Start of Material shown

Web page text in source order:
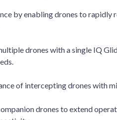
by enabling drones to rapidly
drones with a single IQ
of intercepting drones with
drones to extend
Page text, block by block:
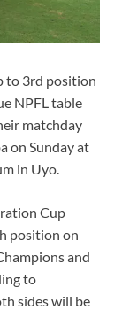
to 3rd position
NPFL table
matchday
on Sunday at
in Uyo.
Cup
position on
and
to
sides will be
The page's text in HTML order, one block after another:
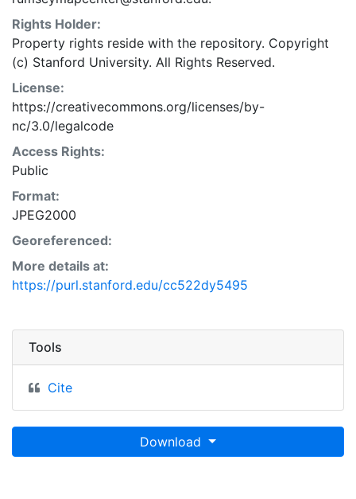
Rights Holder:
Property rights reside with the repository. Copyright
(c) Stanford University. All Rights Reserved.
License:
https://creativecommons.org/licenses/by-
nc/3.0/legalcode
Access Rights:
Public
Format:
JPEG2000
Georeferenced:
More details at:
https://purl.stanford.edu/cc522dy5495
Tools
Cite
Download
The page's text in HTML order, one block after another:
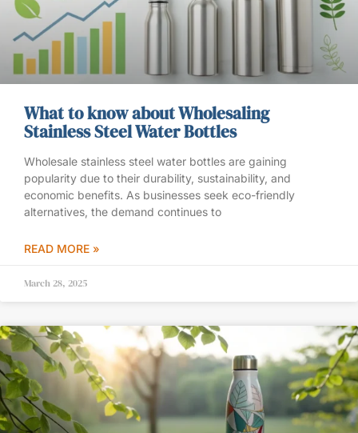
What to know about Wholesaling
Stainless Steel Water Bottles
Wholesale stainless steel water bottles are gaining
popularity due to their durability, sustainability, and
economic benefits. As businesses seek eco-friendly
alternatives, the demand continues to
READ MORE »
March 28, 2025
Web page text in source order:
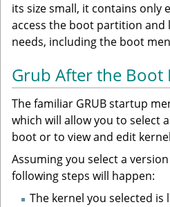
its size small, it contains only
access the boot partition and
needs, including the boot
Grub After the Boot
The familiar GRUB startup
which will allow you to select
boot or to view and edit
Assuming you select a
following steps will happen:
The kernel you selected
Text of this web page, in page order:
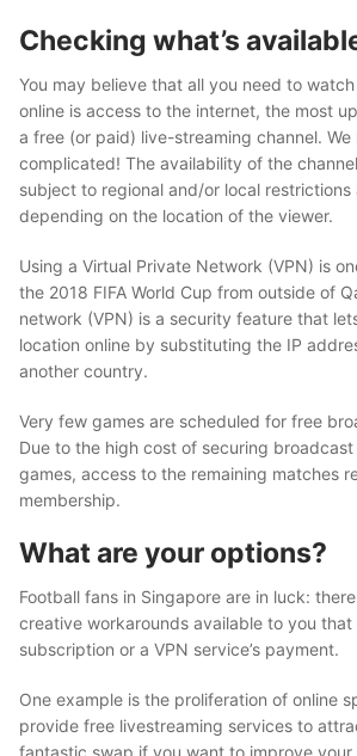
Checking what’s
You may believe that all you need to
online is access to the internet, the most
a free (or paid) live-streaming channel. We
complicated! The availability of the
subject to regional and/or local restrictions
depending on the location of the viewer.
Using a Virtual Private Network (VPN) is
the 2018 FIFA World Cup from outside of
network (VPN) is a security feature that
location online by substituting the IP
another country.
Very few games are scheduled for free
Due to the high cost of securing
games, access to the remaining matches
membership.
What are your options?
Football fans in Singapore are in luck:
creative workarounds available to you that
subscription or a VPN service’s payment.
One example is the proliferation of online
provide free livestreaming services to
fantastic swap if you want to improve your
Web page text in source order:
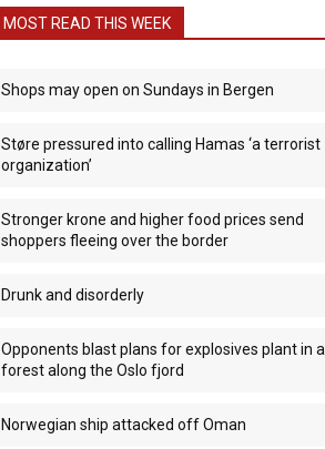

End of Material shown

- [About this task]: Retype the material in full, exactly as written, and exclude the pictures.

- [Output of the exercise]:
Web page text in source order:
by enabling drones to rapidly
drones with a single IQ
of intercepting drones with
drones to extend
Page text, block by block:
to 3rd position
NPFL table
matchday
on Sunday at
in Uyo.
Cup
position on
and
to
sides will be
The page's text in HTML order, one block after another:
Rights Holder:
Property rights reside with the repository. Copyright
(c) Stanford University. All Rights Reserved.
License:
https://creativecommons.org/licenses/by-
nc/3.0/legalcode
Access Rights:
Public
Format:
JPEG2000
Georeferenced:
More details at:
https://purl.stanford.edu/cc522dy5495
Tools
Cite
Download
The page's text in HTML order, one block after another:
What to know about Wholesaling
Stainless Steel Water Bottles
Wholesale stainless steel water bottles are gaining
popularity due to their durability, sustainability, and
economic benefits. As businesses seek eco-friendly
alternatives, the demand continues to
READ MORE »
March 28, 2025
Web page text in source order:
its size small, it contains only
access the boot partition and
needs, including the boot
Grub After the Boot
The familiar GRUB startup
which will allow you to select
boot or to view and edit
Assuming you select a
following steps will happen:
The kernel you selected
Text of this web page, in page order:
Checking what’s
You may believe that all you need to
online is access to the internet, the most
a free (or paid) live-streaming channel. We
complicated! The availability of the
subject to regional and/or local restrictions
depending on the location of the viewer.
Using a Virtual Private Network (VPN) is
the 2018 FIFA World Cup from outside of
network (VPN) is a security feature that
location online by substituting the IP
another country.
Very few games are scheduled for free
Due to the high cost of securing
games, access to the remaining matches
membership.
What are your options?
Football fans in Singapore are in luck:
creative workarounds available to you that
subscription or a VPN service’s payment.
One example is the proliferation of online
provide free livestreaming services to
fantastic swap if you want to improve your
Web page text in source order:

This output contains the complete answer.